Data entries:

----------

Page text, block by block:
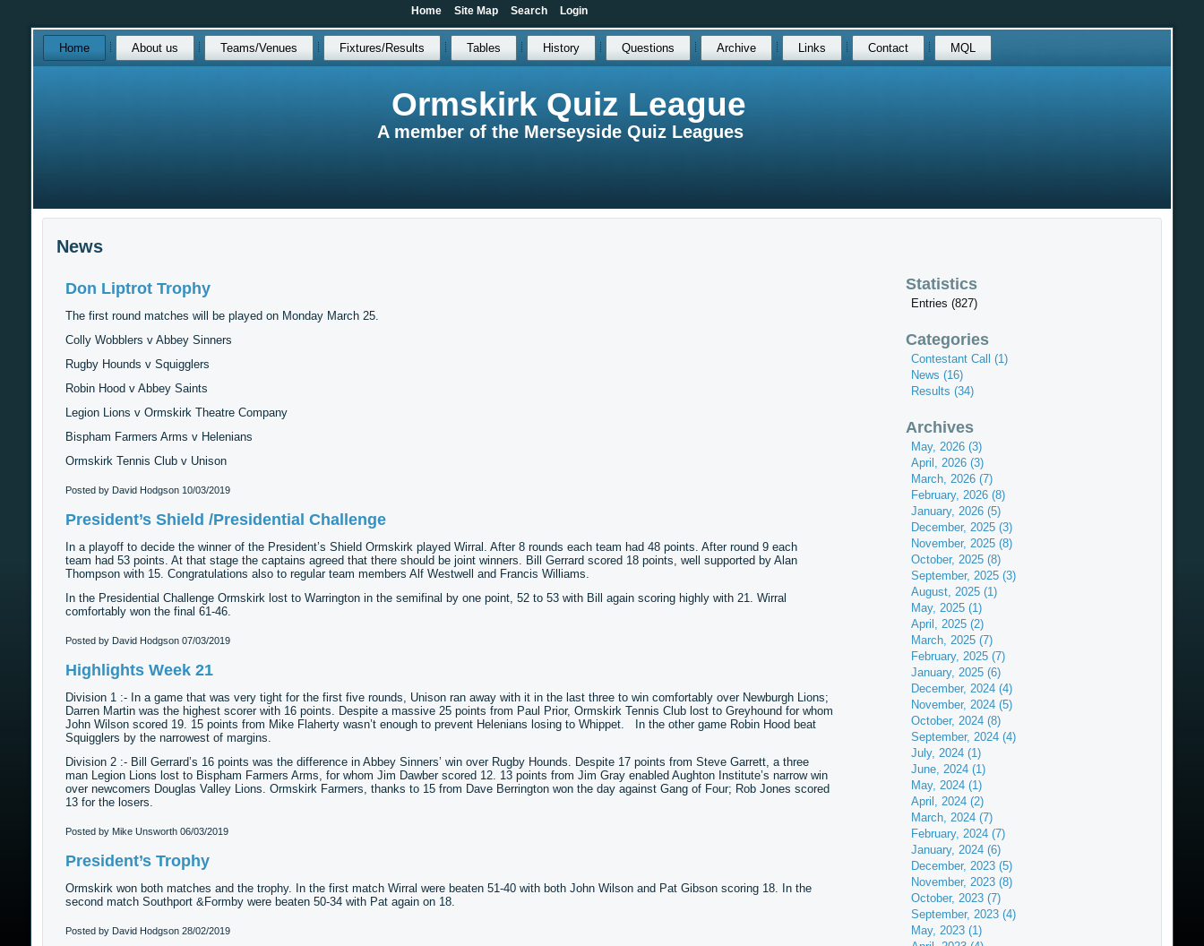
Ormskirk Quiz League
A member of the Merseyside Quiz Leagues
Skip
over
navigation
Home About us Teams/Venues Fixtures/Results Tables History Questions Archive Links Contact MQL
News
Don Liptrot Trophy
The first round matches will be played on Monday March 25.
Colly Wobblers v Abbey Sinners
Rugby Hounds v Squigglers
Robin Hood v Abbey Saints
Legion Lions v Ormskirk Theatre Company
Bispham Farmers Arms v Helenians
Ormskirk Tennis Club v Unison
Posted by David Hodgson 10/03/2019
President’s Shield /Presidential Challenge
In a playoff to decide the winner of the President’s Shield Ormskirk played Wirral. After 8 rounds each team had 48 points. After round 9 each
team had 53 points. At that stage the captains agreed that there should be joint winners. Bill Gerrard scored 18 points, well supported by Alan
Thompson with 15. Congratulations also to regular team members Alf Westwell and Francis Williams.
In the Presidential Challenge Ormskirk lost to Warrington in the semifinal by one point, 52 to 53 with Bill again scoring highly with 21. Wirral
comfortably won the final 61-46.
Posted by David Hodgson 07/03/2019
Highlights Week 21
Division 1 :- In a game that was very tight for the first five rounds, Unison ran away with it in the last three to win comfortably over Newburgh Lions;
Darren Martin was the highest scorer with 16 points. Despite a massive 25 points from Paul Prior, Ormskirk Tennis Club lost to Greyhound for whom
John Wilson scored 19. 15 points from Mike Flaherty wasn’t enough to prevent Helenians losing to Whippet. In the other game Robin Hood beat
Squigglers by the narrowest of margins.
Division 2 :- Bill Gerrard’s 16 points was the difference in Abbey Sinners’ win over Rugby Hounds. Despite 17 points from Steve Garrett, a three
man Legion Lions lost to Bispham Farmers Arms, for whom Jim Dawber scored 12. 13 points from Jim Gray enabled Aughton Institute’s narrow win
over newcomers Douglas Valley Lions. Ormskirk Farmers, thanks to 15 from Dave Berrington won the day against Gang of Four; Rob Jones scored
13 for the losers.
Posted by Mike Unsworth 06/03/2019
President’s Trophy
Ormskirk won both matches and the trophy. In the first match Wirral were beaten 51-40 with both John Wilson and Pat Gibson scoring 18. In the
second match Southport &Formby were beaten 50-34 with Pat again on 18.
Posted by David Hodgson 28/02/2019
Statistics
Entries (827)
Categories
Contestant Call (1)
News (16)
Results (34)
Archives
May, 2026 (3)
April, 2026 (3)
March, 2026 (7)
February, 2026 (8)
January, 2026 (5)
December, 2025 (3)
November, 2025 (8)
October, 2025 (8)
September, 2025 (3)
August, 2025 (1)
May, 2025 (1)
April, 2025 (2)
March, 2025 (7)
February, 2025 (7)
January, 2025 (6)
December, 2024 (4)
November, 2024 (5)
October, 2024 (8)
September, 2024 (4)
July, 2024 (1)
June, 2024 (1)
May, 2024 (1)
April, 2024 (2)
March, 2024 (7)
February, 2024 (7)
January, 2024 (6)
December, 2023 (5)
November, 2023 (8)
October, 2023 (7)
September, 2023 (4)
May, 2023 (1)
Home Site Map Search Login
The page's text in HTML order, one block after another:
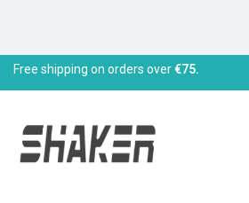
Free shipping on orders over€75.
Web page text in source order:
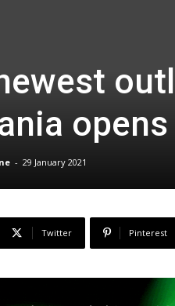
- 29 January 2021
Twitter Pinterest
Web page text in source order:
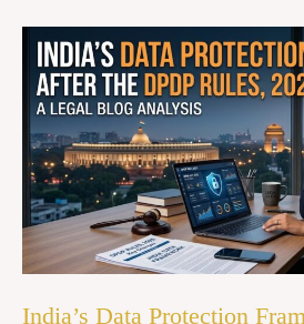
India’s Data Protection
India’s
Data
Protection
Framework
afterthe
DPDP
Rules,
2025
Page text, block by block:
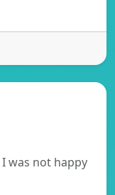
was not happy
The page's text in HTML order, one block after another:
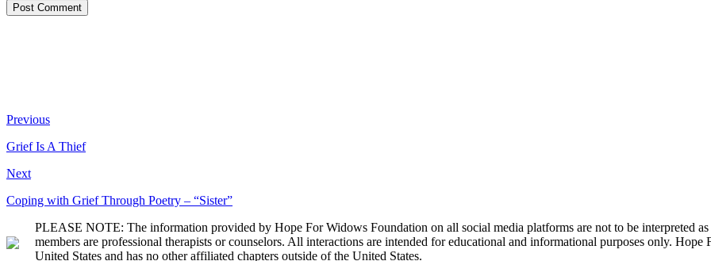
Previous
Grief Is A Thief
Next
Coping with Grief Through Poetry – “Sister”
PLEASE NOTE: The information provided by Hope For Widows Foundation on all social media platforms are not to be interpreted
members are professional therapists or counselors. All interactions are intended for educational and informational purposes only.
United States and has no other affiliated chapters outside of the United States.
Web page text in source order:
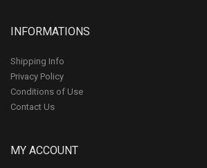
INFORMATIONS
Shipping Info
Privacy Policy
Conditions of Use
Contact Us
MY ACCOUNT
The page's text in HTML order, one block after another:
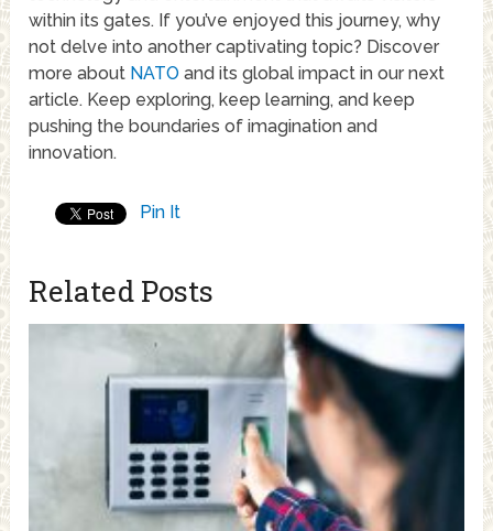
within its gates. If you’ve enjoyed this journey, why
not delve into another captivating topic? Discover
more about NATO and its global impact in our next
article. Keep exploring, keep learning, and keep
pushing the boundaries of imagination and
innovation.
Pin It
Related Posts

----------

What to do: Return each line of the data that contains the string "Legion".

Solution to the exercise:
Legion Lions v Ormskirk Theatre Company
man Legion Lions lost to Bispham Farmers Arms, for whom Jim Dawber scored 12. 13 points from Jim Gray enabled Aughton Institute’s narrow win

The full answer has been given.